If you care about comics, care about this.
Samandal is a comics magazine based in Beirut, Lebanon, but they publish artists from all over the world. The first comic I ever had published by somebody that wasn’t myself appeared in Samandal #1 back in 2007. They’ve published 15 issues in three different languages, hosted international cartoonists, set up comics events in Beirut and acted as the anchor of a wonderful and thriving comics community in the Middle East. I was a guest editor on issue 11 in 2011 when I lived in Beirut. That experience inspired the founding of my own comics anthology, Irene. Samandal’s editors are amazing people and artists.
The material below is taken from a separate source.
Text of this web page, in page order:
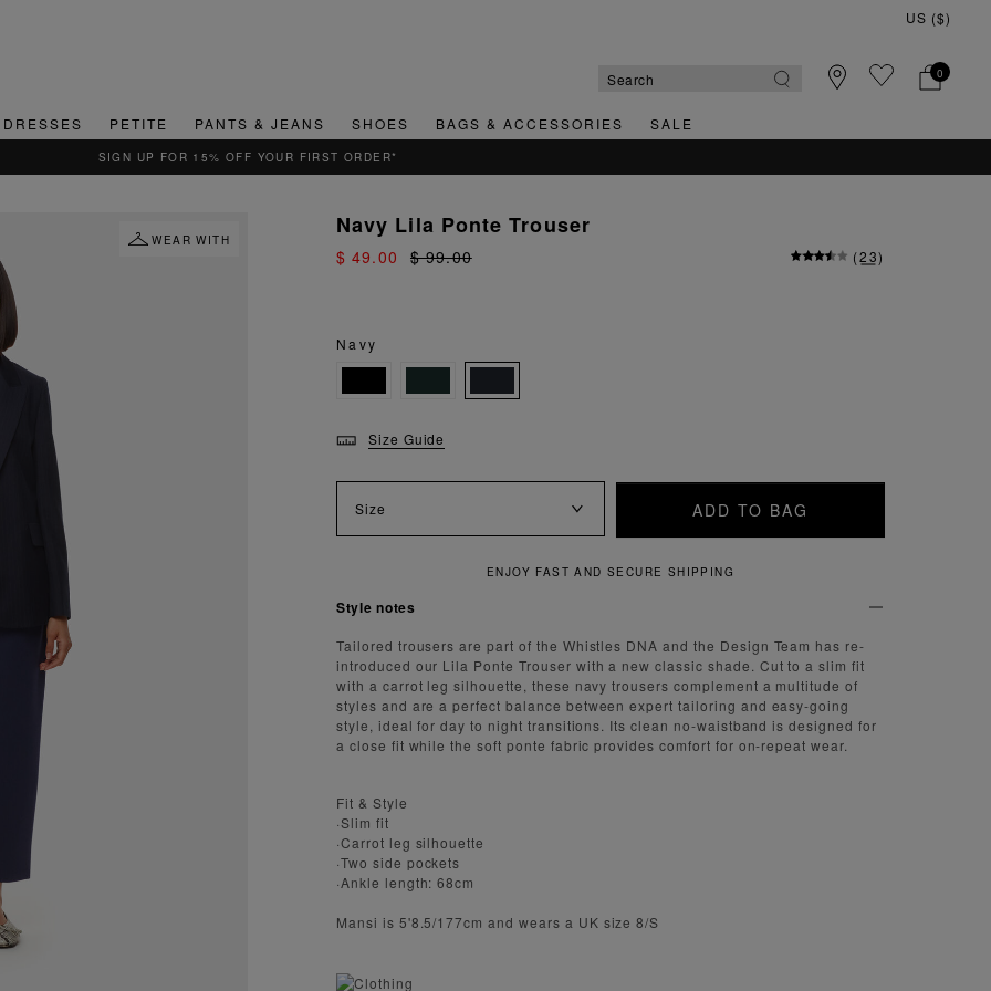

I’m lucky to call them my friends.
Samandal is in big, big trouble. Three of their editors lost a legal case brought by the Lebanese government that interpreted two out of context panels to be “inciting sectarian strife.” It’s utter bullshit. For a detailed story about the case, there’s a good New Yorker article that covers it.
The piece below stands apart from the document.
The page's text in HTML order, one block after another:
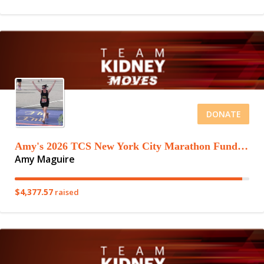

The editors now face tens of thousands of dollars in fines for completely spurious charges. They’re raising money to try to stay in business. If they don’t raise enough, not only will the magazine be shuttered, but the editors could face jail time for nonpayment of their crippling fines.
Samandal matters. The Institute for Current World Affairs said:
In the Middle East, Beirut is the vanguard of Arab comix. Samandal’s sixteen issues since 2007 have pushed artists in Egypt, Morocco, and Tunisia to follow suit. As Samandal’s coterie of artists experiment in Arabic, French, and English, the ‘zine has carved out space for scores of Lebanese graphic novels and other interventions across the region.
The Hooded Utilitarian called Samandal “ground zero for Arab comics.” I love this art form, and wherever there is a group of people in this world making comics together, there is a light. Please, please consider donating to their fundraising campaign, even if this is the first time you’ve heard of Samandal. Don’t let this light go out.